The United States will establish a 5,250-ton beef TRQ with 5 percent
growth as part of the agreement. The U.S. 26 percent out-of-quota
tariff on beef will be phased out over 10 years. Additionally, if
imports surge during the implementation period, the United States will
have the right to use a volume-based safeguard that will impose higher
tariffs on additional over-quota imports. Other U.S. beef tariffs on
imports from Colombia are zero under the ATPDEA. The CTPA will continue
the zero-duty treatment of these products.
Pork. In 2007, the United States
exported $6.6 million of pork and pork products to Colombia. Colombia’s
WTO tariff bindings on pork range from 70 to 108 percent.

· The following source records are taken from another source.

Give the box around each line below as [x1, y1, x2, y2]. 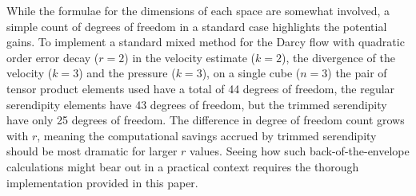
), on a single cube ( [202, 65, 301, 81]
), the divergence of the [282, 49, 396, 65]
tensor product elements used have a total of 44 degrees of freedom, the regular [6, 80, 395, 96]
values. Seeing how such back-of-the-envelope [190, 143, 410, 159]
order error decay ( [6, 49, 99, 65]
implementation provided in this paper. [6, 174, 198, 190]
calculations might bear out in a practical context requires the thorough [6, 158, 359, 174]
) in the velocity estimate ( [124, 49, 256, 65]
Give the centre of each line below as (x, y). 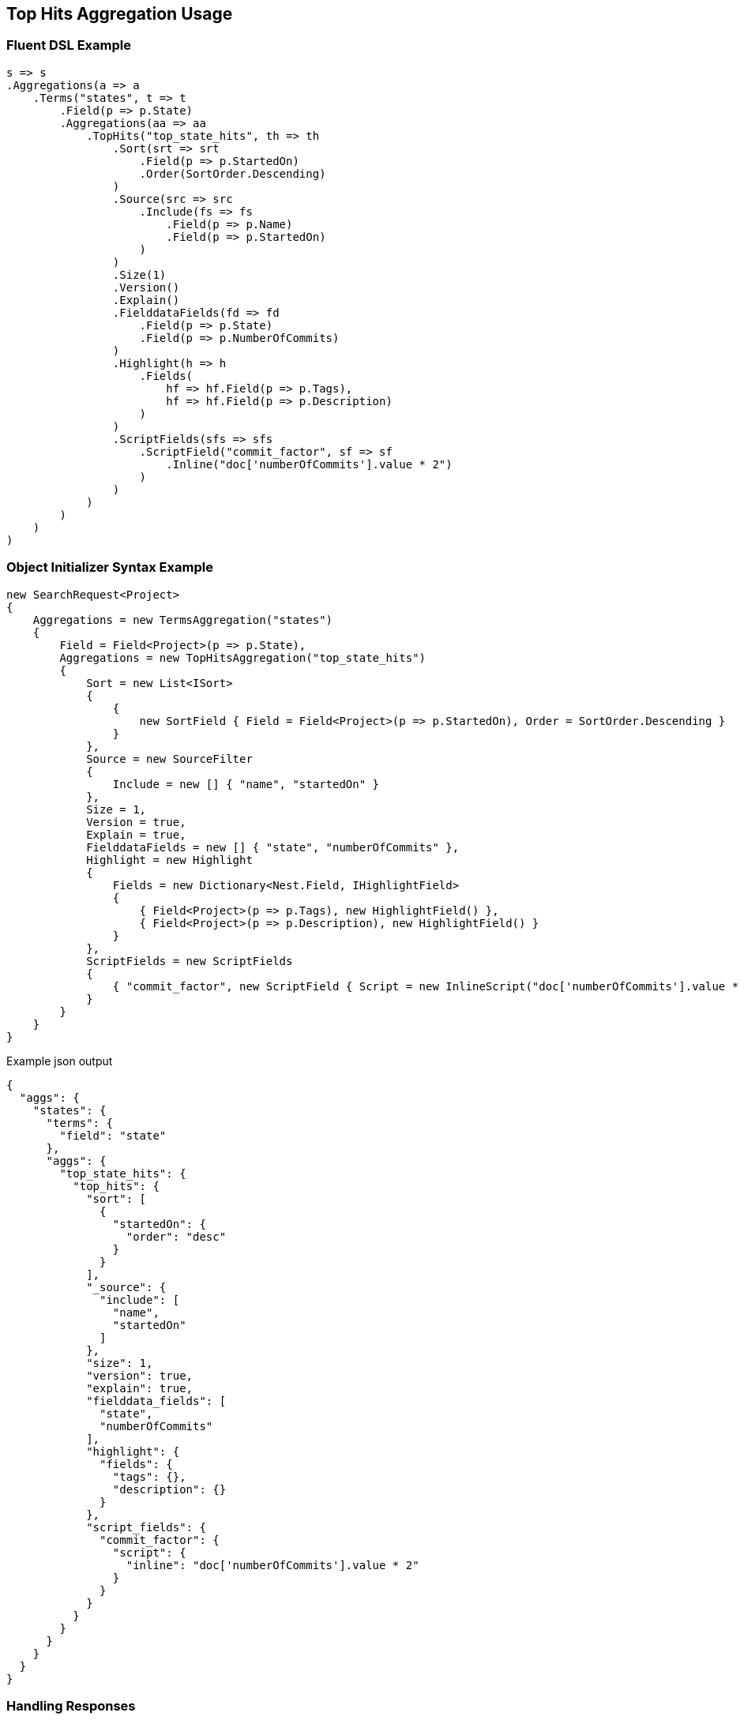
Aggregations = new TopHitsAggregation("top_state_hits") (243, 657)
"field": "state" (113, 1135)
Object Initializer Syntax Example (110, 567)
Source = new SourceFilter (169, 759)
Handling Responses (71, 1705)
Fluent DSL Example (69, 45)
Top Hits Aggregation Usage (120, 14)
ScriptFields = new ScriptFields (190, 961)

Colombia’s
applied tariff rates range from 20 to 30 percent on some products, while
other products are subject to Colombia’s price bands with tariffs
ranging from zero percent up to the WTO bound rate, depending on world
prices. The agreement provides for tariff phase-outs on most key pork
products within 5 years, including immediate tariff elimination for
bacon and pork skin. All other pork tariffs will be eliminated within
10 years.
Under the ATPDEA, U.S. tariffs on imports from Colombia currently are
zero. The CTPA continues this zero-duty treatment.
Poultry.
In 2007, the United States exported $11.6
million of poultry and poultry products to Colombia. Colombia’s WTO
tariff bindings on poultry range from 70 to 209 percent. Colombia’s
applied tariff rates range from 5 to 20 percent on some products while
other products are subject to Colombia’s price bands with tariffs
ranging from zero percent up to the WTO bound rate, depending on world
prices. The United States secures a 27,040-ton TRQ at zero duty with 4
percent annual growth for chicken leg-quarters. Colombia will phase-out
the out-of-quota tariff of 164.4 percent for fresh, chilled and frozen
chicken leg-quarters and of 70 percent for processed chicken
leg-quarters over 18 years with a grace period during the first 6
years. Colombia will have access to a safeguard on chicken leg-quarters
in the event of an annual import surge during the 18-year tariff
phase-out period.
Colombia will also establish a zero-duty,
412-ton TRQ with 3 percent annual growth for “spent fowl,” typically
post-production layers. The 45 percent above-quota tariff on spent
fowl will be phased-out over 18 years. Colombia will have access to a
safeguard on spent fowl in the event of an annual import surge during
the 18-year implementation period.
The CTPA immediately eliminates tariffs on most
other poultry products and on the rest within 10 years.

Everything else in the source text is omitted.